Data Science Weekly - Issue 541

Curated news, articles and jobs related to Data Science, AI, & Machine Learning

Apr 05, 2024

Issue #541
April 04, 2024

Hello!

Once a week, we write this email to share the links we thought were worth sharing in the Data Science, ML, AI, Data Visualization, and ML/Data Engineering worlds.

And now…let's dive into some interesting links from this week.

Editor's Picks

Governing AI Agents
This Article makes three contributions. First, it uses agency law and theory to identify and characterize problems arising from AI agents, including issues of information asymmetry, discretionary authority, and loyalty. Second, it illustrates the limitations of conventional solutions to agency problems: incentive design, monitoring, and enforcement might not be effective for governing AI agents that make uninterpretable decisions and operate at unprecedented speed and scale. Third, the Article explores the implications of agency law and theory for designing and regulating AI agents, arguing that new technical and legal infrastructure is needed to support governance principles of inclusivity, visibility, and liability…

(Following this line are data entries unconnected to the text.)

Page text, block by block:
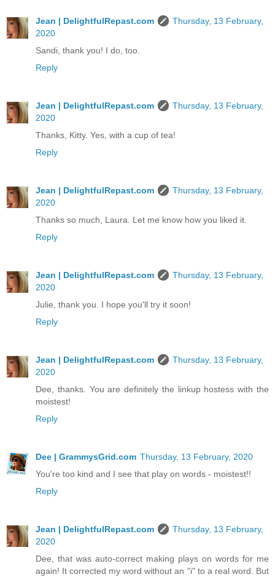
Jean | DelightfulRepast.com
Thursday, 13 February,
2020
Sandi, thank you! I do, too.
Reply
Jean | DelightfulRepast.com
Thursday, 13 February,
2020
Thanks, Kitty. Yes, with a cup of tea!
Reply
Jean | DelightfulRepast.com
Thursday, 13 February,
2020
Thanks so much, Laura. Let me know how you liked it.
Reply
Jean | DelightfulRepast.com
Thursday, 13 February,
2020
Julie, thank you. I hope you'll try it soon!
Reply
Jean | DelightfulRepast.com
Thursday, 13 February,
2020
Dee, thanks. You are definitely the linkup hostess with the
moistest!
Reply
Dee | GrammysGrid.com Thursday, 13 February, 2020
You're too kind and I see that play on words - moistest!!
Reply
Jean | DelightfulRepast.com
Thursday, 13 February,
2020
Dee, that was auto-correct making plays on words for me
again! It corrected my word without an "i" to a real word. But
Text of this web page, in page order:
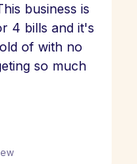
business is
4 bills and it's
of with no
so much
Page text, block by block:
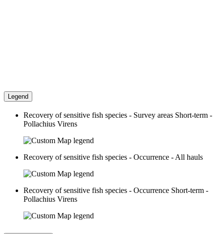
Legend
Recovery of sensitive fish species - Survey areas Short-term -
Pollachius Virens
Recovery of sensitive fish species - Occurrence - All hauls
Recovery of sensitive fish species - Occurrence Short-term -
Pollachius Virens
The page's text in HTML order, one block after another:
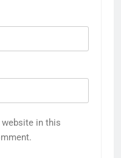
website in this
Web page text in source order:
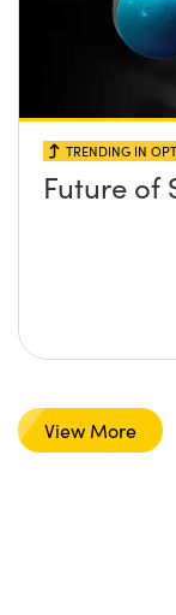
TRENDING IN
Future of
View More

JS-Torch - PyTorch in JavaScript
A JavaScript library like PyTorch, built from scratch…JS-Torch is a Deep Learning JavaScript library built from scratch, to closely follow PyTorch's syntax. It contains a fully functional Tensor object, which can track gradients, Deep Learning Layers and functions, and an Automatic Differentiation engine. Feel free to try out the Web Demo!..
Data acquisition strategies for AI-first start-ups
A detailed guide to data acquisition for AI-first start-ups, in collaboration with our friend [at]muellerfreitag , Director of Product Management at Qualcomm...

A Message from this week's Sponsor:

New York R Conference | In-Person & Virtual

Come celebrate the 10th anniversary of the New York R Conference happening May 16th & 17th with interactive workshops on May 15th! Take a trip down memory lane as we look back on the past nine years. You’ll hear from all-time greats, such as Hadley Wickham (Posit) & Andrew Gelman (Columbia University) and discover fresh, exciting new voices we're adding to the mix like Zhangjun Zhou (Macy's) & Walker Harrison (New York Yankees).

Use promo code DSW20 for 20% off your ticket!

Don't miss out on this amazing opportunity to acquire knowledge, expand your expertise and network with fellow data science professionals!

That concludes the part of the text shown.